Health IT can't evolve to handle toughest insurance industry challenges, execs say
Insurance executives don't think that health information technology analytics can evolve to help their companies address their top challenges of regulatory compliance, value-based reimbursement and patient-centered care, according to a recent survey from consulting company Genpact.
Out of the more than 900 senior-level execs surveyed, 69 percent said business intelligence and analytics are the least mature technical aspect of the insurance industry and the least likely to evolve into a useful tool.
On the other hand, almost all of the C-suite execs said claims processes and adjudication are the most mature components of the industry and most prepared to meet the challenges.
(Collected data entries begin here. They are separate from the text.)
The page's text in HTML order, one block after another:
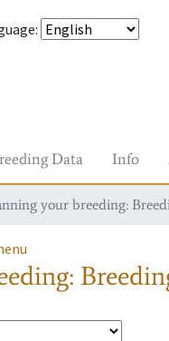
:
Data Info
your breeding:
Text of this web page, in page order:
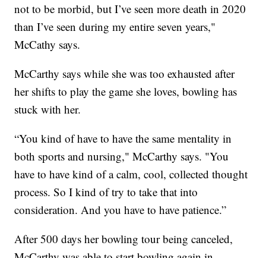
not to be morbid, but I’ve seen more death in 2020
than I’ve seen during my entire seven years,"
McCathy says.
McCarthy says while she was too exhausted after
her shifts to play the game she loves, bowling has
stuck with her.
“You kind of have to have the same mentality in
both sports and nursing," McCarthy says. "You
have to have kind of a calm, cool, collected thought
process. So I kind of try to take that into
consideration. And you have to have patience.”
After 500 days her bowling tour being canceled,
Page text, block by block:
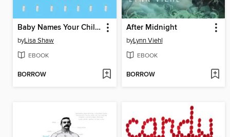
Baby Names Your Child Can Live With
byLisa Shaw
EBOOK
BORROW
After Midnight
byLynn Viehl
EBOOK
BORROW
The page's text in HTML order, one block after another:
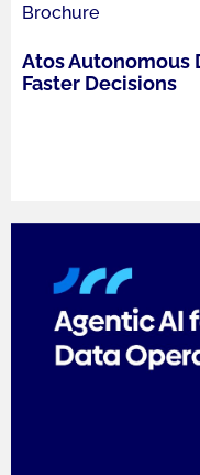
Brochure
Atos Autonomous
Faster Decisions
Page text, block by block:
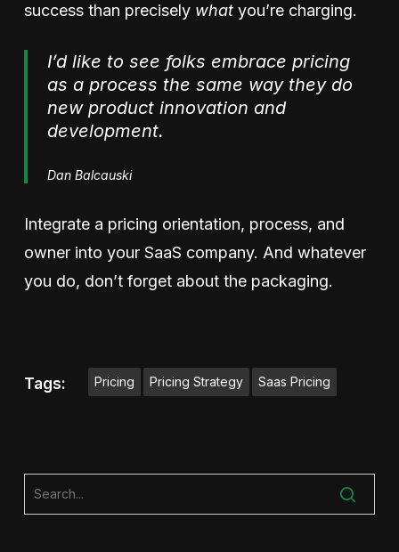
success than precisely what you’re charging.
I’d like to see folks embrace pricing
as a process the same way they do
new product innovation and
development.
Dan Balcauski
Integrate a pricing orientation, process, and
owner into your SaaS company. And whatever
you do, don’t forget about the packaging.
Tags: Pricing Pricing Strategy Saas Pricing
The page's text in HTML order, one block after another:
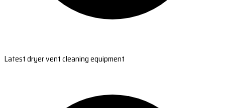
Latest dryer vent cleaning equipment
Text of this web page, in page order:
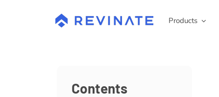
Products
Contents
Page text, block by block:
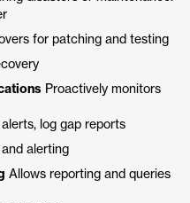
for patching and testing
Proactively monitors
log gap reports
alerting
Allows reporting and queries
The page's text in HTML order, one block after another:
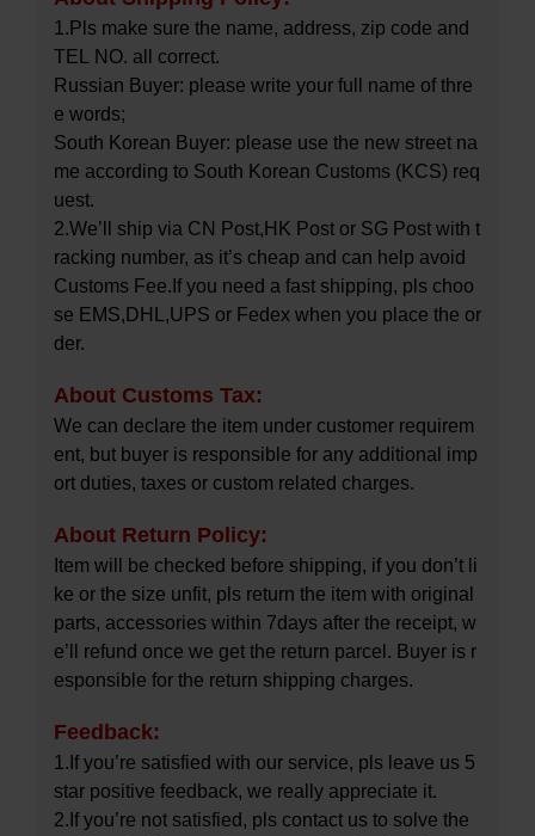
1.Pls make sure the name, address, zip code and
TEL NO. all correct.
Russian Buyer: please write your full name of thre
e words;
South Korean Buyer: please use the new street na
me according to South Korean Customs (KCS) req
uest.
2.We’ll ship via CN Post,HK Post or SG Post with t
racking number, as it’s cheap and can help avoid
Customs Fee.If you need a fast shipping, pls choo
se EMS,DHL,UPS or Fedex when you place the or
der.
About Customs Tax:
We can declare the item under customer requirem
ent, but buyer is responsible for any additional imp
ort duties, taxes or custom related charges.
About Return Policy:
Item will be checked before shipping, if you don’t li
ke or the size unfit, pls return the item with original
parts, accessories within 7days after the receipt, w
e’ll refund once we get the return parcel. Buyer is r
esponsible for the return shipping charges.
Feedback:
1.If you’re satisfied with our service, pls leave us 5
star positive feedback, we really appreciate it.
2.If you’re not satisfied, pls contact us to solve the
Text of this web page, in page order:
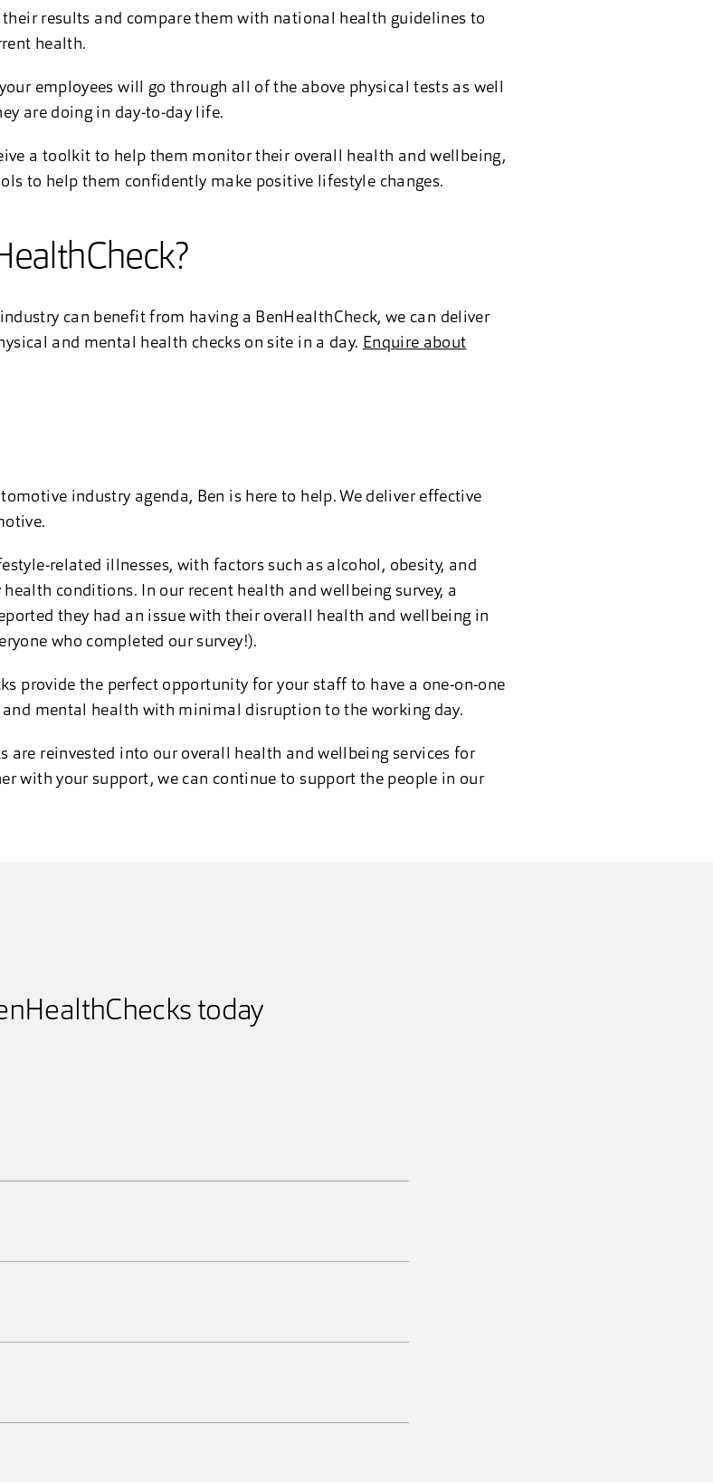
results and compare them with national health guidelines to
health.
employees will go through all of the above physical tests as well
are doing in day-to-day life.
a toolkit to help them monitor their overall health and wellbeing,
to help them confidently make positive lifestyle changes.
can benefit from having a BenHealthCheck, we can deliver
and mental health checks on site in a day. Enquire about
industry agenda, Ben is here to help. We deliver effective
related illnesses, with factors such as alcohol, obesity, and
conditions. In our recent health and wellbeing survey, a
they had an issue with their overall health and wellbeing in
who completed our survey!).
provide the perfect opportunity for your staff to have a one-on-one
mental health with minimal disruption to the working day.
are reinvested into our overall health and wellbeing services for
with your support, we can continue to support the people in our
today
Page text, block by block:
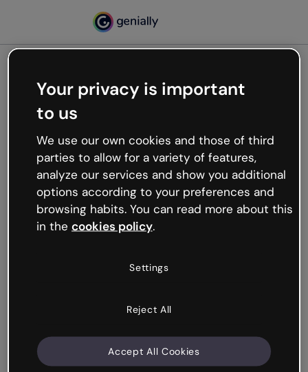
Oops, something’s not
working
We’re not sure what happened but the internet is
like that and unexpected hiccups occur.
Try refreshing the page or go back to Genially and
try your luck later.
Your privacy is important
to us
We use our own cookies and those of third
parties to allow for a variety of features,
analyze our services and show you additional
options according to your preferences and
browsing habits. You can read more about this
in the cookies policy.
Settings
Reject All
Accept All Cookies
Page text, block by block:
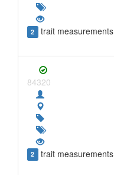
2 trait measurements
84320
2 trait measurements
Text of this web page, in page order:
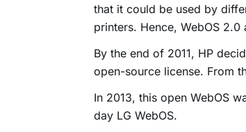
that it could be used by
printers. Hence, WebOS
By the end of 2011, HP
open-source license. From
In 2013, this open WebOS
day LG WebOS.

They may feel that way because insurers have generally focused their attention on using analytics to improve claims processing as well as customer service and satisfaction, the survey noted.
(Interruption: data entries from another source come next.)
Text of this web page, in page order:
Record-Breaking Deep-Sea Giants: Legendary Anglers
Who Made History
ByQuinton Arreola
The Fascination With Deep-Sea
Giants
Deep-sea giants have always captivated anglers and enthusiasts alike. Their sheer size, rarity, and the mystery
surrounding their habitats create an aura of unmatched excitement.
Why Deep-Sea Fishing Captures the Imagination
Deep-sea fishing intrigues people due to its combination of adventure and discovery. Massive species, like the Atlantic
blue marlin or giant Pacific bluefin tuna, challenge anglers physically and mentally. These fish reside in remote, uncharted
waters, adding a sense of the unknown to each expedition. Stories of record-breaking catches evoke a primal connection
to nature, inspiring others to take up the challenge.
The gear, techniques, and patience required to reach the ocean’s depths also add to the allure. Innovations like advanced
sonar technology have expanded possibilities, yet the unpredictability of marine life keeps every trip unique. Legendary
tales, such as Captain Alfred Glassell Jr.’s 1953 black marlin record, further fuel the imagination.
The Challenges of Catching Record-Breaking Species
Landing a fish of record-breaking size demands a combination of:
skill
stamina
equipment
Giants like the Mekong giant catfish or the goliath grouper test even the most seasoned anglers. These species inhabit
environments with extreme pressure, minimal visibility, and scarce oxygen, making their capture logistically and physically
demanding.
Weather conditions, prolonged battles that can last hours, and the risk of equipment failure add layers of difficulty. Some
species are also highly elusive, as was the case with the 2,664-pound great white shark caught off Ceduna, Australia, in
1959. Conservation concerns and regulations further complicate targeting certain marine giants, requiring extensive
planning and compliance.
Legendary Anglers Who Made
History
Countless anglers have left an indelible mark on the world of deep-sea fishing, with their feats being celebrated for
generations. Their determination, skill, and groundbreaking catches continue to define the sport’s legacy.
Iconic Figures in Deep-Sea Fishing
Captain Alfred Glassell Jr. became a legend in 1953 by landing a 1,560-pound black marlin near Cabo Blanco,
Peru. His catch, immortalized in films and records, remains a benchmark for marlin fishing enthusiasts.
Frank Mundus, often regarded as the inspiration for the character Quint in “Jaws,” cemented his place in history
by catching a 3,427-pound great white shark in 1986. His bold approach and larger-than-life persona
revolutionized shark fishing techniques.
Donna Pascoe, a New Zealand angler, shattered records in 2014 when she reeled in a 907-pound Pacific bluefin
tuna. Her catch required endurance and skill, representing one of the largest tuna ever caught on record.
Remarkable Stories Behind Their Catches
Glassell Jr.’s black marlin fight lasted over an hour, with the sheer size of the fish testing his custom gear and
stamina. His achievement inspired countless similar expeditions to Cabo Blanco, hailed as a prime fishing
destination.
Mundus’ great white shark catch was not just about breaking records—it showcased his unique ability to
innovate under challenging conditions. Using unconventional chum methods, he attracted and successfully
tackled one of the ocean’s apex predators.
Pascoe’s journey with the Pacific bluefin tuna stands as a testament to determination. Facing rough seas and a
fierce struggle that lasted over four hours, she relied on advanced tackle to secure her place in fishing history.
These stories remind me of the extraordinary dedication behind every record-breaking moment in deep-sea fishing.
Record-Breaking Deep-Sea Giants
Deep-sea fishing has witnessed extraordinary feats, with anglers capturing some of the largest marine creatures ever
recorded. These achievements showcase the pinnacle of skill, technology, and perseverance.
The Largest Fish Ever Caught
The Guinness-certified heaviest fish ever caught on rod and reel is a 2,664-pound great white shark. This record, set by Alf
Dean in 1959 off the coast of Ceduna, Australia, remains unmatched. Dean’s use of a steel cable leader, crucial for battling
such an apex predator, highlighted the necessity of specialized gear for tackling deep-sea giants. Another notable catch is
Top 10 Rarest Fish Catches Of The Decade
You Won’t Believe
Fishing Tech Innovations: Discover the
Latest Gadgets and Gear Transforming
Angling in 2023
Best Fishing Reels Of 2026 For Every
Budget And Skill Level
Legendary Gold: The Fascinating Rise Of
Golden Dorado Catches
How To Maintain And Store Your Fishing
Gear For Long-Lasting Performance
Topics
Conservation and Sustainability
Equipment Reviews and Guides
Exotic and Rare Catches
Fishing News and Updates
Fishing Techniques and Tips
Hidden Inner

When it came to the challenges they face, 65 percent of the insurance execs said ensuring their companies are compliant with regulations was the top obstacle, while 58 percent cited increasing customer satisfaction and 51 percent said reducing costs.
"While evolving regulations continue to challenge healthcare organizations, operational efficiencies and consumer satisfaction are now an important focus," Jim Mapes, senior vice president and business leader, Healthcare, Genpact, said in a statement. "The industry sees the greatest value in a pragmatic approach that uses technology judiciously and combines it with shared organizational models to address these challenges."
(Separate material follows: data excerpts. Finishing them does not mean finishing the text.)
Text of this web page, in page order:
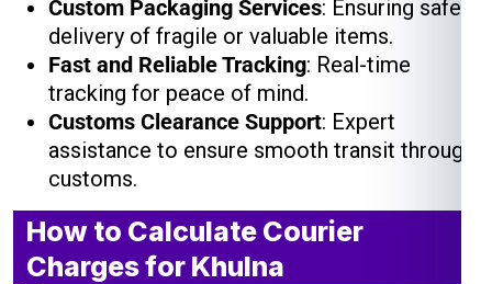
Custom Packaging Services: Ensuring safe
delivery of fragile or valuable items.
Fast and Reliable Tracking: Real-time
tracking for peace of mind.
Customs Clearance Support: Expert
assistance to ensure smooth transit through
customs.
How to Calculate Courier
Charges for Khulna
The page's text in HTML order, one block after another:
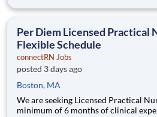
flexibility when it comes to your career? If you’re nodding your
Per Diem Licensed Practical
Flexible Schedule
connectRN Jobs
posted 3 days ago
Boston, MA
We are seeking Licensed Practical
minimum of 6 months of clinical
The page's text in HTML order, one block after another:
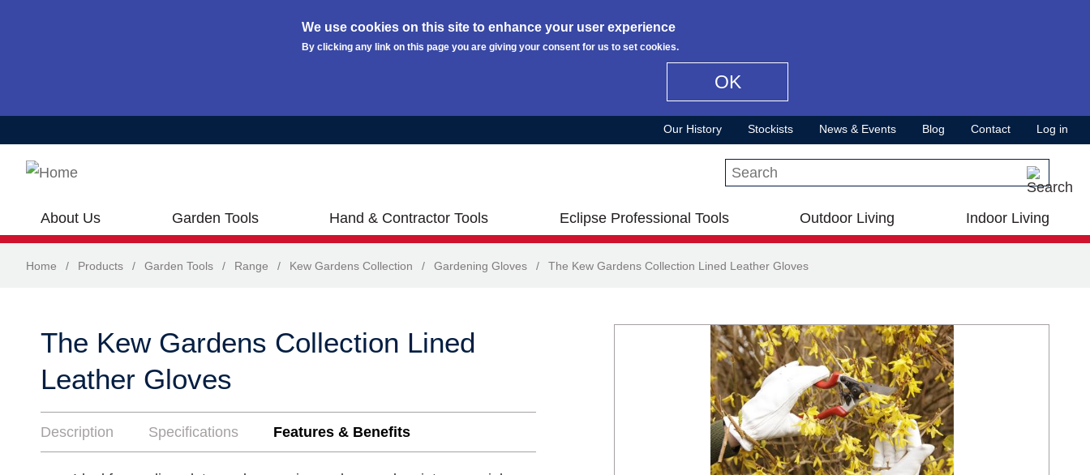
We use cookies on this site to enhance your user experience
By clicking any link on this page you are giving your consent for us to set cookies.
OK
Our History Stockists News & Events Blog Contact Log in
Search this site
About Us Garden Tools Hand & Contractor Tools Eclipse Professional Tools Outdoor Living Indoor Living
Home / Products / Garden Tools / Range / Kew Gardens Collection / Gardening Gloves / The Kew Gardens Collection Lined Leather Gloves
The Kew Gardens Collection Lined
Leather Gloves
Description Specifications Features & Benefits
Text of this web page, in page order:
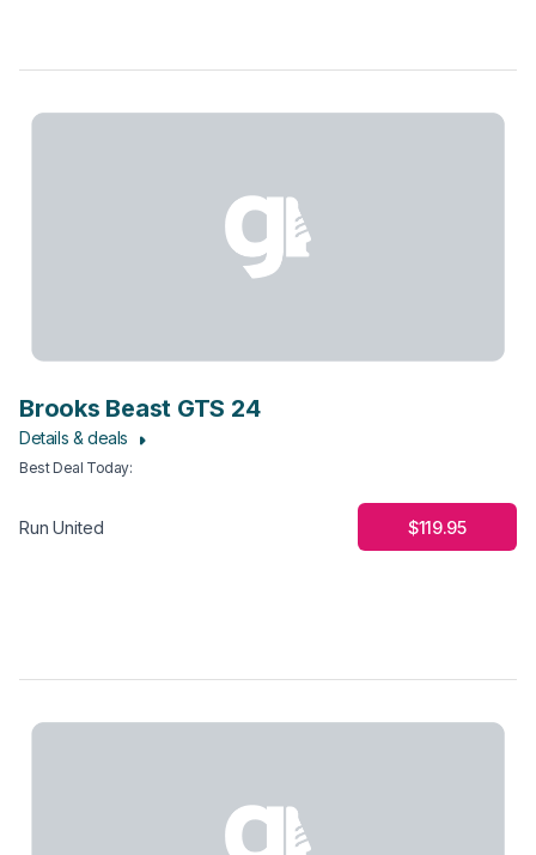
Brooks Beast GTS 24
Details & deals
Best Deal Today:
Run United $119.95
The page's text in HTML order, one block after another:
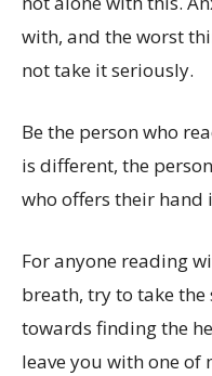
with, and the worst
not take it seriously.
Be the person who
is different, the
who offers their hand
For anyone reading
breath, try to take
towards finding the
leave you with one
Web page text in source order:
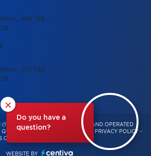
×
Do you have a
question?
J6N 1X6
J7X 1A2
– INDEPENDENTLY OWNED AND OPERATED
– ALL RIGHTS RESERVED -
PRIVACY POLICY -
OF USE
CONSENT MANAGEMENT
WEBSITE BY
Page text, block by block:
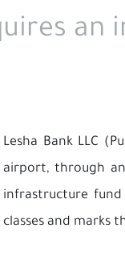
Lesha Bank LLC
airport, through
infrastructure fund
classes and marks
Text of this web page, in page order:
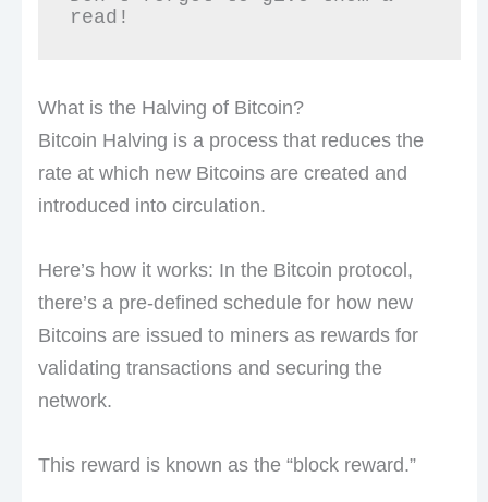
read!
What is the Halving of Bitcoin?
Bitcoin Halving is a process that reduces the
rate at which new Bitcoins are created and
introduced into circulation.
Here’s how it works: In the Bitcoin protocol,
there’s a pre-defined schedule for how new
Bitcoins are issued to miners as rewards for
validating transactions and securing the
network.
This reward is known as the “block reward.”
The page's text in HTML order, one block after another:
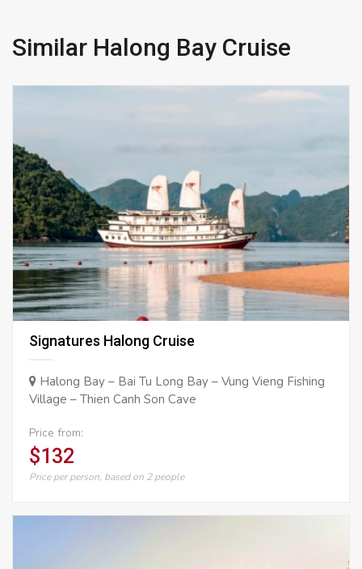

One way some insurers are handling their health IT issues is to invest in more advanced tech startup companies. The Blue Cross Blue Shield Association, along with an investment house, established BlueCross BlueShield Venture Partners, which has become the third most active digital health investor since 2010, FierceHealthPayer previously reported.
In addition, public and private insurance exchanges are starting to invest in decision support software, which analyzes how a consumer answers demographic and health questions to help them find the insurance plan that best fits their needs.